Also, don't try to add an entry to another bucket if it already appears
in ADDRMAN_NEW_BUCKETS_PER_ADDRESS buckets.

a5c9b04959

[addrman] Improve variable naming/code style of touched code. ac3547eddd

jnewbery commented at 1:25 PM on January 18, 2021: member

Improved the naming of one of the variables as suggested in #20557 (review) : https://github.com/bitcoin/bitcoin/compare/dbdf63c6d82ae8d1ca73f11d1b8844614f0bf8e3..36f3d9d8a48541f0b44ea4cff52a770cab43f2f0.

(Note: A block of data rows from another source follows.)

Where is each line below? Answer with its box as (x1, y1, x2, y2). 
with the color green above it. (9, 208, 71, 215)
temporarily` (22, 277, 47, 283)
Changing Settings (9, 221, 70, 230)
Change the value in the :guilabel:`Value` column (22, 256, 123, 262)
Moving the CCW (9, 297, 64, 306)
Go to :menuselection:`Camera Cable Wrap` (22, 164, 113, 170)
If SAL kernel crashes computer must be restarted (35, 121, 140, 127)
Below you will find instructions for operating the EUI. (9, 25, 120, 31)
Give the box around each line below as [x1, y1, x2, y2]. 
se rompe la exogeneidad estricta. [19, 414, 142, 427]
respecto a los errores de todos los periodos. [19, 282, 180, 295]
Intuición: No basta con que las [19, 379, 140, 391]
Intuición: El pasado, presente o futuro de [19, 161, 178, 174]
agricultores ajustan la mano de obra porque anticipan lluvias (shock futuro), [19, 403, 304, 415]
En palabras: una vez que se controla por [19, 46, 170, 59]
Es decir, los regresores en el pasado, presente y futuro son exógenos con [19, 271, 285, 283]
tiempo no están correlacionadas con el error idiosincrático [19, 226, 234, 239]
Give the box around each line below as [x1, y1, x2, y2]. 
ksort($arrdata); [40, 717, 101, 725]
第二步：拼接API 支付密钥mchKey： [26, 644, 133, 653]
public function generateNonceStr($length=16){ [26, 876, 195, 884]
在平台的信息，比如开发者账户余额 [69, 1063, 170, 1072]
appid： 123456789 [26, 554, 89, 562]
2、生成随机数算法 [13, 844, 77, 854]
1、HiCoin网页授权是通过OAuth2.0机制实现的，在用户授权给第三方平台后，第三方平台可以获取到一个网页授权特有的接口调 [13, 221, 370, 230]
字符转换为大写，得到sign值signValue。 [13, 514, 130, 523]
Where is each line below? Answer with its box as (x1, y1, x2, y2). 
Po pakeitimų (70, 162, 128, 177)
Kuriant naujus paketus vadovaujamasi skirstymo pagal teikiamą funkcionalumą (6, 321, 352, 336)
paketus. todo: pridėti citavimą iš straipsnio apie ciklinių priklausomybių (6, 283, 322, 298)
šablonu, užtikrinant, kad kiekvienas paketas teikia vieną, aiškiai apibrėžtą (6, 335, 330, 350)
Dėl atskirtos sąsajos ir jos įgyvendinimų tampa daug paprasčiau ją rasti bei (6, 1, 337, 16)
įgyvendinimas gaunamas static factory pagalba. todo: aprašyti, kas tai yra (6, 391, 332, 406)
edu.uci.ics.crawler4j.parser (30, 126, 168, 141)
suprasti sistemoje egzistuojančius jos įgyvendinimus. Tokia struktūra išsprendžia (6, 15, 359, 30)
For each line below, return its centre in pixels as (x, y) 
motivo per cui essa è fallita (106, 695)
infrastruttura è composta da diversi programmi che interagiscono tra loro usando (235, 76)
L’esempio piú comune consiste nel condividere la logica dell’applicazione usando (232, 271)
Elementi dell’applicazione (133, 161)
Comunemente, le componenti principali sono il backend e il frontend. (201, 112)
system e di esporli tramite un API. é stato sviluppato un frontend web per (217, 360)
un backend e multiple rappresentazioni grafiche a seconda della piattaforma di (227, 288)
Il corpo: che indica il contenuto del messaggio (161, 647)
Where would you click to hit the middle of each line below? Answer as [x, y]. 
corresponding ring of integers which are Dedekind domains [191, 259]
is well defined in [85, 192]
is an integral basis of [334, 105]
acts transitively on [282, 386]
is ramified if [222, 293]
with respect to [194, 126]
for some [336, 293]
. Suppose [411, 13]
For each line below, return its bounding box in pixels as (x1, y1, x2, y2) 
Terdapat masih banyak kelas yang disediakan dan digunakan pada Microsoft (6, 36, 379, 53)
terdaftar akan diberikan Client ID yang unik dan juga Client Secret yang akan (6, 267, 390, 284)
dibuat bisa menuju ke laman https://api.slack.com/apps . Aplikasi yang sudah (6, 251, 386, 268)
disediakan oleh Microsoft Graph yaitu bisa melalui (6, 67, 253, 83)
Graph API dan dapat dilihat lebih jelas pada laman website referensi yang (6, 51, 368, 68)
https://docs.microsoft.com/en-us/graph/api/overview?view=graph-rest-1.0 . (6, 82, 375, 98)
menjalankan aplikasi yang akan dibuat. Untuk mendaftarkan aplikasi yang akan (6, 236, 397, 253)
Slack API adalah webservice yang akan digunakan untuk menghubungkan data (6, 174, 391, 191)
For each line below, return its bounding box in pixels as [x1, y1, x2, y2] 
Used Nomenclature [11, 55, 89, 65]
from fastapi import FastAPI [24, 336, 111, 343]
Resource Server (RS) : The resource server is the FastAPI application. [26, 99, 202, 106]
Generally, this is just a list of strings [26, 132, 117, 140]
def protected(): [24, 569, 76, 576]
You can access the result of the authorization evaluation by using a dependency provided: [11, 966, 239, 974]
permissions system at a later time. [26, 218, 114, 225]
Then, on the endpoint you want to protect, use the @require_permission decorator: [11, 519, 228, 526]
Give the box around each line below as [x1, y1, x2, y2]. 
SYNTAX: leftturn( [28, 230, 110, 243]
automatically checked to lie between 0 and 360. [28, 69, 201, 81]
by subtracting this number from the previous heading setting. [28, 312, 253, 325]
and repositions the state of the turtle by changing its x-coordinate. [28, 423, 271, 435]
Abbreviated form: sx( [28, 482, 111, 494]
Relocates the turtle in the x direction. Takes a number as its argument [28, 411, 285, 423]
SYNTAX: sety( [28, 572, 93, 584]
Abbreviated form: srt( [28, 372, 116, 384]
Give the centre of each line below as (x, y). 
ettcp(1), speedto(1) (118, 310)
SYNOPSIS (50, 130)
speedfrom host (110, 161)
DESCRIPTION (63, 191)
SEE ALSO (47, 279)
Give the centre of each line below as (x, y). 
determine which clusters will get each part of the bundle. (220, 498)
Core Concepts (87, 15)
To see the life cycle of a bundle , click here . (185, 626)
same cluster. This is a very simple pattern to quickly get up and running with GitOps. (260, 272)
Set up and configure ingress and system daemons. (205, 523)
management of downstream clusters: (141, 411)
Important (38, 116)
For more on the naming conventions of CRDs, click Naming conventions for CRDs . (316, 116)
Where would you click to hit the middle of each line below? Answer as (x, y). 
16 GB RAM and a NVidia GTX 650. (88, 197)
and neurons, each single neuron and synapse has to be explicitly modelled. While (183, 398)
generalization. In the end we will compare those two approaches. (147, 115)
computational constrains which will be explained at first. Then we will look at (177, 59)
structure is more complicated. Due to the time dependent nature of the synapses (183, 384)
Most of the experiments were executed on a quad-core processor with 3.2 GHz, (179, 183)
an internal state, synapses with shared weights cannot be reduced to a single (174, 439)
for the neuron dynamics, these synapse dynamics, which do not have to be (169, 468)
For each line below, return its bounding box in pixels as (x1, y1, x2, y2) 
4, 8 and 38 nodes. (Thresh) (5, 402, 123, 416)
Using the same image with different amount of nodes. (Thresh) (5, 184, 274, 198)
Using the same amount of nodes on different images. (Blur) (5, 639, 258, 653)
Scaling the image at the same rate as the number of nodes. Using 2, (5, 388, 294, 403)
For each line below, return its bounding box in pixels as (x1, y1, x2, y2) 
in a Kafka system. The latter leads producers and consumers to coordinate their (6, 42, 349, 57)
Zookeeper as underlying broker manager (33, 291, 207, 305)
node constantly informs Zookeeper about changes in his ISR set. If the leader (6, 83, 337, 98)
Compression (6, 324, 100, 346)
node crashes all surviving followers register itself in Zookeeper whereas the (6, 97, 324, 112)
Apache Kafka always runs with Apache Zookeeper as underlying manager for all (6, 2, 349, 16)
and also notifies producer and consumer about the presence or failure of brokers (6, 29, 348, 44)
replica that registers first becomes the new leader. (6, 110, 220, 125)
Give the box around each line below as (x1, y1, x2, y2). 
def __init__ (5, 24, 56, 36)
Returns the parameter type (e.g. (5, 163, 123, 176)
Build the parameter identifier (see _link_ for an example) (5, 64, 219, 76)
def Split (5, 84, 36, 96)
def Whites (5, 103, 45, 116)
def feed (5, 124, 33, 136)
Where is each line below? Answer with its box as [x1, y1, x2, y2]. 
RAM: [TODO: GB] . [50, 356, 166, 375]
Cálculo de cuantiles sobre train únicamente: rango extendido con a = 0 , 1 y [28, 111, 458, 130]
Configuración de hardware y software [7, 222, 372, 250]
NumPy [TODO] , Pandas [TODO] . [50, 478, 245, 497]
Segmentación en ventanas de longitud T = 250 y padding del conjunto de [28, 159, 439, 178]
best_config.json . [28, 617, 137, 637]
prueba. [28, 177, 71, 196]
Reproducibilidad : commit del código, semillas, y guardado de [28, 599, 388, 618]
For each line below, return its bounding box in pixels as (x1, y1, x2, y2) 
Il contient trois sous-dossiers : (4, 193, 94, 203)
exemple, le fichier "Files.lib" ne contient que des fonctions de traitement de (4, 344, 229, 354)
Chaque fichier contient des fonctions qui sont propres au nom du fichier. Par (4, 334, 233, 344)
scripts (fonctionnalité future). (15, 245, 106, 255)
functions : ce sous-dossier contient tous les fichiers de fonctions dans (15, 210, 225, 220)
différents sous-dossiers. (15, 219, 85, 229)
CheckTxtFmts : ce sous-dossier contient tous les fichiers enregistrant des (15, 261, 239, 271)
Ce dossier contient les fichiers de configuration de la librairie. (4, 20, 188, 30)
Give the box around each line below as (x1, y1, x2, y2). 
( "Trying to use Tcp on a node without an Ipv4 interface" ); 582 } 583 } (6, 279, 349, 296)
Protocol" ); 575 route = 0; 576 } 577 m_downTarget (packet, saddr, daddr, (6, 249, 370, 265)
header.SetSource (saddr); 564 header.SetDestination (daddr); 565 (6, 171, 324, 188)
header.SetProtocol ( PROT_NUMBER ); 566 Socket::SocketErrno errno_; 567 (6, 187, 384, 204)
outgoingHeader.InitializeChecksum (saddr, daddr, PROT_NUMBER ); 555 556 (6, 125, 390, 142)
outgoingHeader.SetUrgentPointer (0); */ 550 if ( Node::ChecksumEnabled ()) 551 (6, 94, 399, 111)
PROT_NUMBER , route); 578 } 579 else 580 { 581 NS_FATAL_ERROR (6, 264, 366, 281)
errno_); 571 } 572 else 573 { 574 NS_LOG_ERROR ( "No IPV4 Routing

jnewbery force-pushed on Jan 18, 2021

jnewbery commented at 2:36 PM on January 18, 2021: member

Rebased on master

naumenkogs commented at 7:11 AM on January 19, 2021: member

ACK ac3547eddd8a7d67b4103508f30d5d02a9c1f148

in src/addrman.h:353 in ac3547eddd outdated

 348 | @@ -348,8 +349,8 @@ friend class CAddrManTest;
 349 |       * Notice that vvTried, mapAddr and vVector are never encoded explicitly;
 350 |       * they are instead reconstructed from the other information.
 351 |       *
 352 | -     * vvNew is serialized, but only used if ADDRMAN_UNKNOWN_BUCKET_COUNT didn't change,
 353 | -     * otherwise it is reconstructed as well.
 354 | +     * vvNew is serialized, but only used if ADDRMAN_NEW_BUCKET_COUNT and the asmap checksum
 355 | +     * didn't change, otherwise it is reconstructed as well.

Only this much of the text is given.